C’è un confine sottile tra modernità e flessibilità che mette al centro la tavola e la sua tradizione gastronomica. Nei territori, soprattutto quelli piccoli, il concetto di trattoria è estremamente contemporaneo non soltanto e non solo perché sa essere fedele alla tradizione, ma perchè, il radicamento all’identità di un contesto, sa stare al passo con i tempi interpretando i cambiamenti della ristorazione, senza vendere l’anima al diavolo del consumo, ma riuscendo a rispondere ai bisogni dei commensali.
La trattoria contemporanea allora diventa elemento chiave per leggere i territori e approfondire, partendo dalla cucina ma soprattutto dalle storie dei suoi protagonisti, ciò che accade nel variegato mondo della enogastronomia. Di questo e molto altro ha parlato a Bologna, all’interno dell’evento + Gusto di Repubblica, Marianna Nicoletti elemento distintivo della sala del ristorante L’oste d’arberia a Civita, che condivide l’esperienza gastronomica caratterizzata dalla forte identità arbereshe, insieme al marito Gregorio Buccolieri (in cucina) e la mamma Cristina.
Intervistati da Antonio Scuteri, caporedattore de Il Gusto, anche Irina Steccanella, della trattoria Irina di Savigno e Arcangelo Dandini, de L’Arcangelo, che insieme a Marianna hanno provato a disegnare il profilo della terza via tra giovani chef e nuove formule lontane dagli schemi del menu degustazione e dei piatti tipici, in un contesto dove i cambiamenti dei contesti culturali, sociali, economici anche accentuati dalla crasi della pandemia, hanno dovuto gioco forza segnare, per i ristoratori, una nuova strada da percorre tra vite che cambiano vita all’interno della stessa esistenza.
La storia di Marianna e Gregorio è segnata da una grande contaminazione che si esprime in termini culturali, gastronomici ma anche generazionali. Da una parte la forza identitaria di mamma Cristina, donna con una grande artigianalità tra le mani e legata al contesto arbereshe di cui ne è ambasciatrice anche senza saperlo, e Gregorio che nella sua moderna visione sa essere rispettoso di una tradizione radicata alla quale però fa percorrere nuove strade con la capacità che sa avere chi sa fare sintesi del sapere e della visione contemporanea.
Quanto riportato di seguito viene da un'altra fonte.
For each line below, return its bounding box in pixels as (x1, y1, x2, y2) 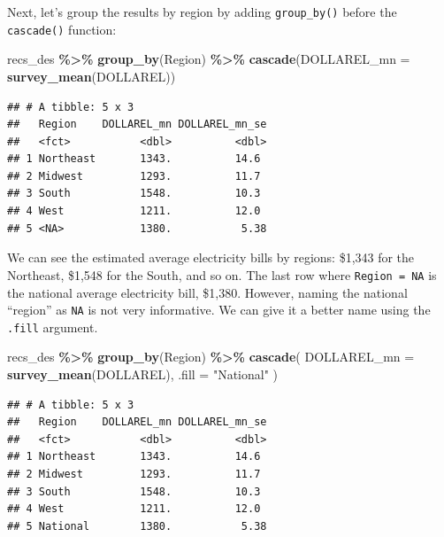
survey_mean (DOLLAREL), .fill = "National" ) (7, 365, 279, 383)
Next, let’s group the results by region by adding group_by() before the (7, 3, 397, 20)
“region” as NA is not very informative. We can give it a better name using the (7, 300, 431, 319)
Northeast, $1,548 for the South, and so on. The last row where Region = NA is (7, 265, 437, 284)
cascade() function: (7, 19, 117, 38)
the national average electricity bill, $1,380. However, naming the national (7, 283, 408, 301)
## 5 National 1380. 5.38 (7, 519, 267, 533)
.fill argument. (7, 317, 98, 336)
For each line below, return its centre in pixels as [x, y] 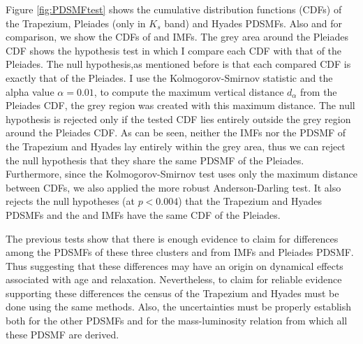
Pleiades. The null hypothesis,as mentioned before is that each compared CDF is [178, 64]
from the [319, 91]
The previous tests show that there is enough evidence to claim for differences [172, 238]
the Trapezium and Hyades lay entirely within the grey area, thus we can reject [176, 146]
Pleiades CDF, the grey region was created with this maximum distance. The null [180, 105]
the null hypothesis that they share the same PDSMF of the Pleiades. [155, 160]
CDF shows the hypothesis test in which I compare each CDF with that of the [174, 50]
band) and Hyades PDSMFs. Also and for [253, 23]
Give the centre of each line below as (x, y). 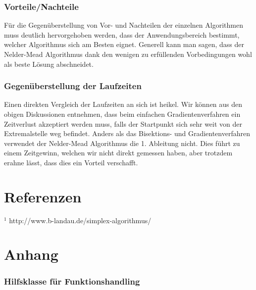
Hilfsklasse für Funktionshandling (72, 281)
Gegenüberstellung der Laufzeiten (73, 86)
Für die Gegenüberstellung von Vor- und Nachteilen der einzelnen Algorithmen (124, 25)
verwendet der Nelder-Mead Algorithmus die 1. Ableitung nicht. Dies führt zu (122, 143)
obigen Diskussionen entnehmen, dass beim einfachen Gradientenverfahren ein (122, 114)
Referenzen (43, 196)
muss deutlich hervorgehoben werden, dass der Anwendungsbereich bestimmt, (122, 34)
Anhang (31, 254)
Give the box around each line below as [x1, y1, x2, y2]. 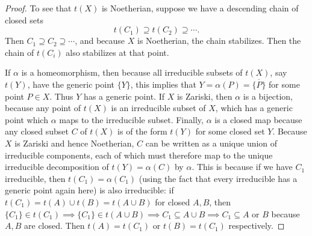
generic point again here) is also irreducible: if [5, 184, 174, 196]
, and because [75, 34, 125, 47]
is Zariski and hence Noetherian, [14, 136, 134, 149]
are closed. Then [24, 219, 85, 232]
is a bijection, [243, 89, 293, 102]
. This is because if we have [192, 160, 293, 173]
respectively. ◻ [228, 219, 285, 232]
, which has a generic [215, 101, 293, 114]
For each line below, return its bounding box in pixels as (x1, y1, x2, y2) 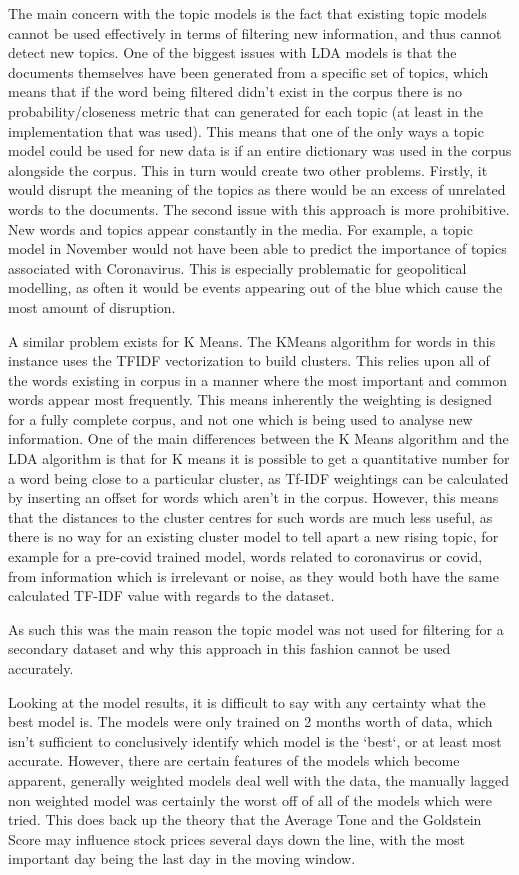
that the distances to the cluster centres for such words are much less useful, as (8, 506, 493, 527)
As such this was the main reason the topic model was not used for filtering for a (8, 618, 504, 639)
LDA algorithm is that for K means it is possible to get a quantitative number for (8, 448, 510, 469)
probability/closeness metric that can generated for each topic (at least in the (8, 100, 483, 121)
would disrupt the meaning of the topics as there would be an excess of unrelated (8, 179, 506, 200)
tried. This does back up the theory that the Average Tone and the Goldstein (8, 809, 482, 830)
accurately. (8, 658, 74, 678)
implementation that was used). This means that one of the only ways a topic (8, 120, 484, 141)
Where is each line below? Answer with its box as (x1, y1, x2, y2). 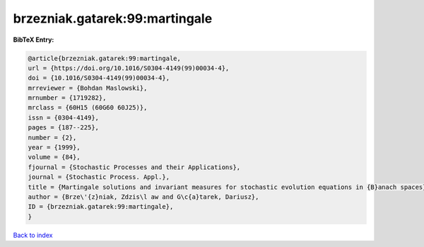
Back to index (13, 231, 53, 239)
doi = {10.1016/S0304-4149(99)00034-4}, (28, 74, 170, 82)
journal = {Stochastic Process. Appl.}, (28, 173, 170, 181)
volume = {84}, (28, 153, 81, 161)
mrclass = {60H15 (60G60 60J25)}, (28, 103, 148, 112)
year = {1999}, (28, 144, 81, 151)
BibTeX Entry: (13, 35, 54, 44)
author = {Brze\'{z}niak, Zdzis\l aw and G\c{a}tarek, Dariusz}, (28, 193, 259, 201)
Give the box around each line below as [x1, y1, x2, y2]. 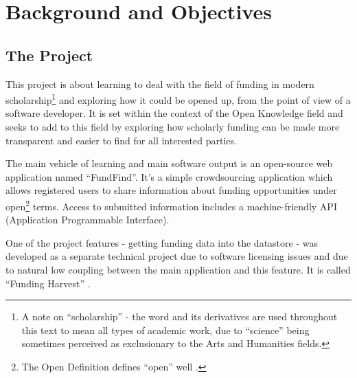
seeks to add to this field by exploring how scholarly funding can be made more [5, 120, 340, 134]
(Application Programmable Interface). [5, 212, 170, 227]
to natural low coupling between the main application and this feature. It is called [5, 263, 351, 277]
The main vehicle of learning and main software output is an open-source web [5, 156, 333, 170]
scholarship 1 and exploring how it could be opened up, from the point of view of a [5, 91, 351, 107]
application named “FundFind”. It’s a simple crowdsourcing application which [5, 169, 333, 184]
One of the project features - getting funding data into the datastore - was [5, 235, 318, 249]
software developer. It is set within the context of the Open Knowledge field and [5, 106, 343, 120]
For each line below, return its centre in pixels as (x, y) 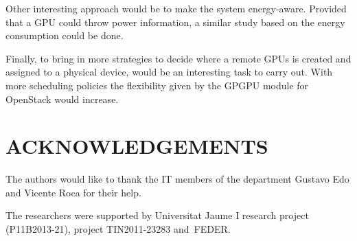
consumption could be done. (65, 35)
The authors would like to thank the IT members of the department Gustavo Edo (177, 179)
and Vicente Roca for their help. (73, 192)
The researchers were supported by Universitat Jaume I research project (157, 215)
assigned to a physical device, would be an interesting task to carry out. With (169, 72)
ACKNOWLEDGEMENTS (137, 146)
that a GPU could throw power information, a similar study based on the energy (175, 22)
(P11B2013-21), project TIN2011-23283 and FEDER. (118, 229)
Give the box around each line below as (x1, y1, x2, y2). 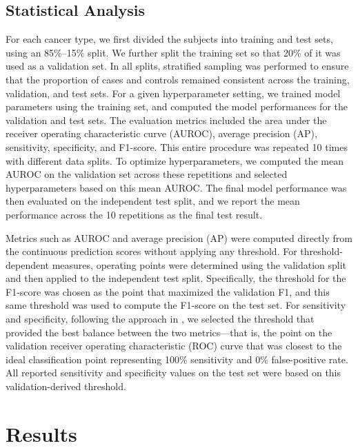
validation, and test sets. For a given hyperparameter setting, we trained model (6, 85, 341, 100)
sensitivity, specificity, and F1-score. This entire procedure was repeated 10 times (6, 139, 348, 154)
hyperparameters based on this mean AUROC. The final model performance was (6, 180, 347, 194)
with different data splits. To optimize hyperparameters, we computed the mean (6, 153, 344, 167)
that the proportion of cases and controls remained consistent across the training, (6, 72, 350, 86)
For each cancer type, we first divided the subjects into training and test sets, (6, 32, 333, 46)
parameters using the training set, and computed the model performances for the (6, 99, 348, 114)
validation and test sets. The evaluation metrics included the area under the (6, 112, 327, 127)
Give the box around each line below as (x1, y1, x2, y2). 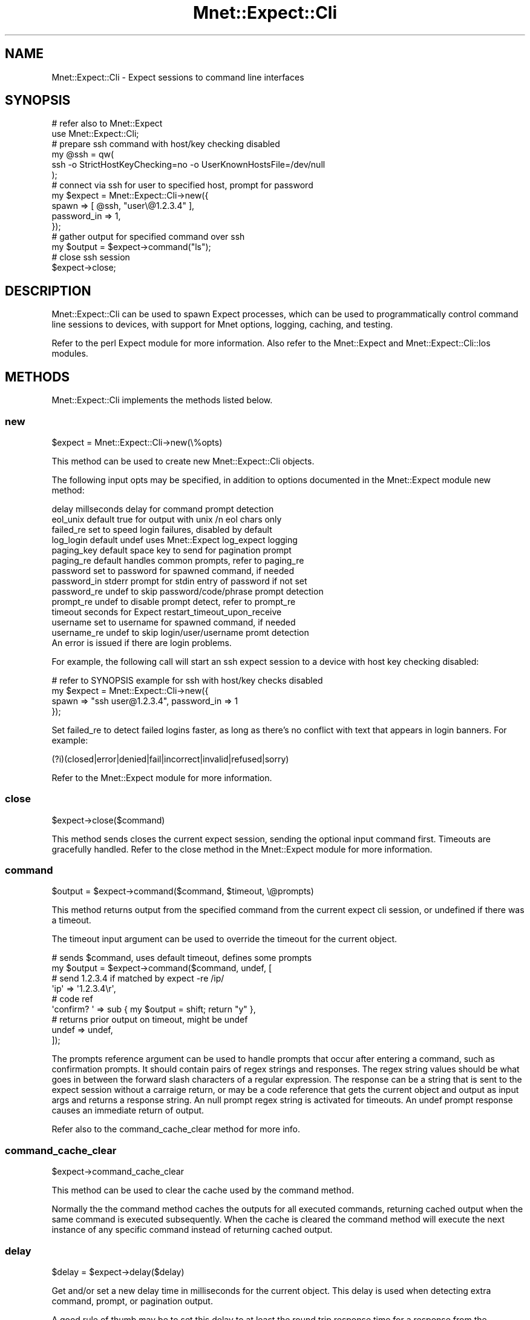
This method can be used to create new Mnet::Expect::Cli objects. (51, 455, 315, 466)
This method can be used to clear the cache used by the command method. (51, 1185, 354, 1196)
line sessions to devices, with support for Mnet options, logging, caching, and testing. (51, 319, 393, 330)
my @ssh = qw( (51, 149, 114, 160)
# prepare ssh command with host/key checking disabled (51, 139, 280, 150)
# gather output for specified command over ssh (51, 231, 245, 242)
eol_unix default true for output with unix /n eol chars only (51, 513, 282, 524)
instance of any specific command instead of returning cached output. (51, 1224, 333, 1235)
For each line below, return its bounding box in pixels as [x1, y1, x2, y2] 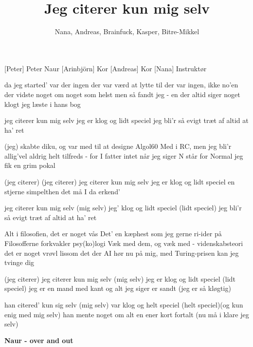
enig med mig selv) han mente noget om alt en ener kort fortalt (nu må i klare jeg [4, 309, 249, 319]
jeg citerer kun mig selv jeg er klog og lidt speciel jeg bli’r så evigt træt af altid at [4, 115, 249, 125]
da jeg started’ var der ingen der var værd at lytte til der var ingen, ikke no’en [4, 80, 238, 90]
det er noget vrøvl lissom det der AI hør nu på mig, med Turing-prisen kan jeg [4, 247, 239, 258]
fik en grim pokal [4, 160, 55, 170]
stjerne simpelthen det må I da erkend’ [4, 186, 120, 196]
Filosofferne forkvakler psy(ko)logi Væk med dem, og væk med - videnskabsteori [4, 238, 243, 248]
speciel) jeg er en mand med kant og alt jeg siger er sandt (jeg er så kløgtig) [4, 283, 231, 293]
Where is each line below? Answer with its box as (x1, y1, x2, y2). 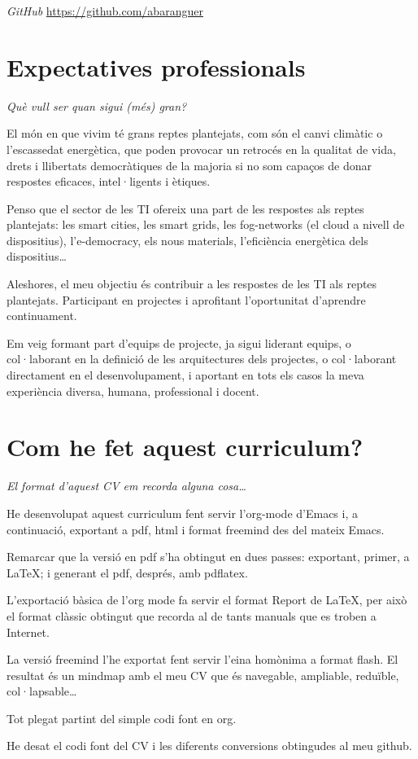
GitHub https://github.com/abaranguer (7, 2, 203, 19)
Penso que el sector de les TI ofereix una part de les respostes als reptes (7, 200, 364, 217)
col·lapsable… (7, 682, 77, 700)
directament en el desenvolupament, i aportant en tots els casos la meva (7, 366, 364, 384)
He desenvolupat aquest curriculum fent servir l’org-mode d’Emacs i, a (7, 504, 358, 521)
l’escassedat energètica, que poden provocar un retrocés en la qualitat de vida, (7, 140, 396, 157)
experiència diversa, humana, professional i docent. (7, 382, 259, 399)
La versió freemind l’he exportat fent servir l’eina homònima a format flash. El (7, 651, 398, 668)
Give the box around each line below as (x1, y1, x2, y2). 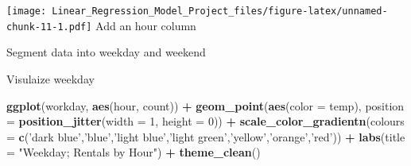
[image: (6, 6, 47, 17)
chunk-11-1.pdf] (6, 21, 92, 33)
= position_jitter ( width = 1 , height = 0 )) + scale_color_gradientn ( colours (6, 113, 405, 129)
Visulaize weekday (6, 70, 95, 87)
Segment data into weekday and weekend (6, 44, 206, 60)
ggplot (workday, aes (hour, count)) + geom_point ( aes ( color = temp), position (6, 97, 405, 114)
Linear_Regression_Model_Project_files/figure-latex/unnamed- (52, 6, 388, 17)
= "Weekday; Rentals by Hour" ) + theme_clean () (6, 144, 261, 160)
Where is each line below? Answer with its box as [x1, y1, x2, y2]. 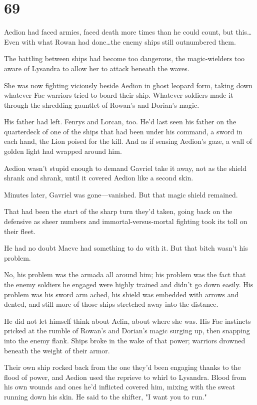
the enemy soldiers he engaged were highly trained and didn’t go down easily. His [4, 279, 253, 289]
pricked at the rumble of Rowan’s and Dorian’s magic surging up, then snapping [4, 325, 250, 336]
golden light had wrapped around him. [4, 146, 122, 156]
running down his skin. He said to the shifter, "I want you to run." [4, 391, 207, 401]
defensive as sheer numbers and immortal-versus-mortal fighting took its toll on [4, 216, 247, 227]
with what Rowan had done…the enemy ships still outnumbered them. [21, 36, 236, 47]
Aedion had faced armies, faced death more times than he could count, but [4, 27, 233, 37]
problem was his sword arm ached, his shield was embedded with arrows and [4, 289, 239, 299]

Un melting pot di gusti e saperi che raccontano il legame profondo con i piccoli produttori del territorio che si traduce in una cucina «rievocativa, fatta di ricordi» – racconta Marianna Nicoletti – che rimanda al passato trasformando L’Oste d’Arberia in un laboratorio gastronomico brillante e dinamico.
La filosofia è semplice ma efficace «mettere il territorio nel piatto» arricchita dal contesto, una casa del 1900, che trasferisce la dimensione domestica di una cucina di qualità, genuina, identitaria, minimale. Al centro c’è la sostanza, il gusto, l’orgoglio di una identità, quella arbereshe, che si percepisce nell’accoglienza generosa, si osserva nei ricami che impreziosiscono la tavola, si gusta nei piatti che sono espressione di una radice vera e non ricercata, che vive nei gesti quotidiani di una storia che si fa quotidiana passione di far da mangiare, a tutti.